Lillard posted a video to his Instagram on Thursday of the Trail Blazers’ locker room, ending with a frame of a locker labeled with his name, followed by the words “Together Again.”

He wrote ”RipCityyyyyyyyyyyyyyyyy!!!!!!!!!”

Lillard averaged 32.2 points his final season in Portland. He became just the seventh player in NBA history to score more than 70 points in a game when he finished with 71 against the Houston Rockets that season.

Lillard, who wears number “0” in honor of his hometown, attended Oakland High from 2006 to 2008 for his junior and senior years.

Gilgeous-Alexander wins ESPY >> NBA Finals MVP Shai Gilgeous-Alexander was named best male athlete at the ESPYS on Wednesday night.

Gilgeous-Alexander led the Oklahoma City Thunder to the NBA championship last month while piling up hardware as league MVP and scoring champion.

“It’s a dream come true and for dreams to come true it takes a village,” he said, thanking his wife, parents, brother and others. “Those names probably don’t mean much but to me they mean everything.”

Basketball Hall of Famer Oscar Robertson accepted the Arthur Ashe Award for Courage from point guard Russell Westbrook.

Robertson was president of the NBA Players’ Association at the time of a landmark antitrust lawsuit against the NBA in 1970. It led to an extensive reform of the league’s strict free agency and draft rules and eventually to higher salaries for all players.

The 86-year-old Robertson, a 12-time All Star known as The Big O during his career, was the first Black president of any sports labor union.

“I knew there was work to do.

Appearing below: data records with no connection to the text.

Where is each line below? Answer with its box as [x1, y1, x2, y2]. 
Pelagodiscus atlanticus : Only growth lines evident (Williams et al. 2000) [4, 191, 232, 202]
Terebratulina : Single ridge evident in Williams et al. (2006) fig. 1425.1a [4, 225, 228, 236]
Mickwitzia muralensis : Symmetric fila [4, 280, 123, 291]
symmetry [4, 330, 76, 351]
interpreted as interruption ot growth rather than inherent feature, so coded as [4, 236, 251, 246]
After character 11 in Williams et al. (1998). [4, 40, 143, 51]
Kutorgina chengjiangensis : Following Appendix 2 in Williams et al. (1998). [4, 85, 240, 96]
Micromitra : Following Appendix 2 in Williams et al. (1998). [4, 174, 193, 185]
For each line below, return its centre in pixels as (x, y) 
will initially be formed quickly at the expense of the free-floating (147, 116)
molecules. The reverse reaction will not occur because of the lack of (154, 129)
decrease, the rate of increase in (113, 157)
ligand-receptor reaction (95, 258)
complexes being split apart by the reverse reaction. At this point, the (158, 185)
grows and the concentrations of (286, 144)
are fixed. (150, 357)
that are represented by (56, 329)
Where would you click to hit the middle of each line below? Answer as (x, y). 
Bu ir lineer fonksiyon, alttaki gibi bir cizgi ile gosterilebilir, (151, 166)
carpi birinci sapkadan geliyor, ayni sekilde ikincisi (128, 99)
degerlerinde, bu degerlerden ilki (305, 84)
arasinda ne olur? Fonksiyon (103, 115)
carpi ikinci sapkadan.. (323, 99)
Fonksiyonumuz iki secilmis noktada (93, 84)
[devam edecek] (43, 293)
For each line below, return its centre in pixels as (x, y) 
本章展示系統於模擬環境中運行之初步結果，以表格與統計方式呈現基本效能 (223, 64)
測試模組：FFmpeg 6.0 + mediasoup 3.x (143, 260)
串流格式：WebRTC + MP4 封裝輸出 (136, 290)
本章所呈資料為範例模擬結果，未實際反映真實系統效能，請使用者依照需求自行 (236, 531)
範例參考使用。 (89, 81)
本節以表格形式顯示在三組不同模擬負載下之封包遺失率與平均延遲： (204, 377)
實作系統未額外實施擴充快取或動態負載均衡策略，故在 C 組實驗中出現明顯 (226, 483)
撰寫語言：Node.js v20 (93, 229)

There was a desperate need for players to have more career security, improved working conditions and other accommodations,” he said. “In life, it’s important to be persistent or as I have been called stubborn.”

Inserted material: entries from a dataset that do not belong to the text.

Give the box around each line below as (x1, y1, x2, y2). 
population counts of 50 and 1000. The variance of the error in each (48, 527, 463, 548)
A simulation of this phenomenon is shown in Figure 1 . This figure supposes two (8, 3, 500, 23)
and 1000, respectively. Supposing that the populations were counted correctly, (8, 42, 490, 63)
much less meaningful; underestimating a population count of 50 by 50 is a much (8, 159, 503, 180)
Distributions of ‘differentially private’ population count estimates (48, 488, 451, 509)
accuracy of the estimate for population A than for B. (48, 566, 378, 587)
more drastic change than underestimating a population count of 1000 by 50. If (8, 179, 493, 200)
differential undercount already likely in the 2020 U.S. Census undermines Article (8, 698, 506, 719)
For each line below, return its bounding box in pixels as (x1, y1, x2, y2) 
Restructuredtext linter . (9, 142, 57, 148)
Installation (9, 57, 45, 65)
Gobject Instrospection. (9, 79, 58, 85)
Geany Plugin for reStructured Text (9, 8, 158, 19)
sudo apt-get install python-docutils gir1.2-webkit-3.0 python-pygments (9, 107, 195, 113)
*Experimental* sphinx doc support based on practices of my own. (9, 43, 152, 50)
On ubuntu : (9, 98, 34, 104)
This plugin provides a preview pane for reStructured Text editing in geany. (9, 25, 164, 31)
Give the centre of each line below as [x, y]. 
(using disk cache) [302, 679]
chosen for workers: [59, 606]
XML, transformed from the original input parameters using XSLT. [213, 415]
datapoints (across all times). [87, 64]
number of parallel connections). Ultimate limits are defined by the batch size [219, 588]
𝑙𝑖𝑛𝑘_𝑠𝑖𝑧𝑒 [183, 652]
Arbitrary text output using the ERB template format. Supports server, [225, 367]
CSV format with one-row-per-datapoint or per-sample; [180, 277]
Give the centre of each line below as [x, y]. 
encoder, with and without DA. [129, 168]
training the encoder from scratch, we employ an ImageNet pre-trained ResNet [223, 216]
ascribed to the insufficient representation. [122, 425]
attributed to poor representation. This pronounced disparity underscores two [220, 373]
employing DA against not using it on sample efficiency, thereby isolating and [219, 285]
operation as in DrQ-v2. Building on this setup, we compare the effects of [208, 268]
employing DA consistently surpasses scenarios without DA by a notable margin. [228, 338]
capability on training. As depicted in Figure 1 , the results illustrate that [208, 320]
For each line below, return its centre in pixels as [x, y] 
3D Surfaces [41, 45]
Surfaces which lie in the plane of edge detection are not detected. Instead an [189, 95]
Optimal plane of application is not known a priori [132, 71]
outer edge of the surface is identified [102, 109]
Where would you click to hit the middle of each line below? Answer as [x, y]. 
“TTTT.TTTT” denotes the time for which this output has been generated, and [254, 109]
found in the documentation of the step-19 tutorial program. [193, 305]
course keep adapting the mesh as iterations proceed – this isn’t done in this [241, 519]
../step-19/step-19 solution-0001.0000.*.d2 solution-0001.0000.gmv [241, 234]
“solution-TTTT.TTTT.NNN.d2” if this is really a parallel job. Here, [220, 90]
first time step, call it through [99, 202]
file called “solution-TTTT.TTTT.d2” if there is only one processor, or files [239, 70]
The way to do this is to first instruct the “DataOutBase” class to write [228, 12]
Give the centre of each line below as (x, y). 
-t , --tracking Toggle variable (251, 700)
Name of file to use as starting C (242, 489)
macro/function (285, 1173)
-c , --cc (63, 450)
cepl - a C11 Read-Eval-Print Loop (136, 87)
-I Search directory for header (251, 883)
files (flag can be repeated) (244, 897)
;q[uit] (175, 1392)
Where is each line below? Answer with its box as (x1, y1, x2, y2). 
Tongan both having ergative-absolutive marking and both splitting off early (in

Silver talks expansion >> Saying owners have a “curiosity” about the notion, Commissioner Adam Silver said this week that the league will now study the issue more formally as part of an in-depth analysis, which would be the first official move in a long process toward adding franchises.

There’s no timetable for how long the process will take, nor have any decisions been made on what the expansion fee will be, when the new teams will start play — or even if expansion is going to actually happen.

“A lot of analysis still needs to be done and nothing has been predetermined,” Silver said at the league’s board of governors meeting in Las Vegas.

The league isn’t creating a new committee to study expansion; the duties, for now, will fall primarily to a pair of existing groups, with the advisory finance committee leading and the audit and strategy committee also involved.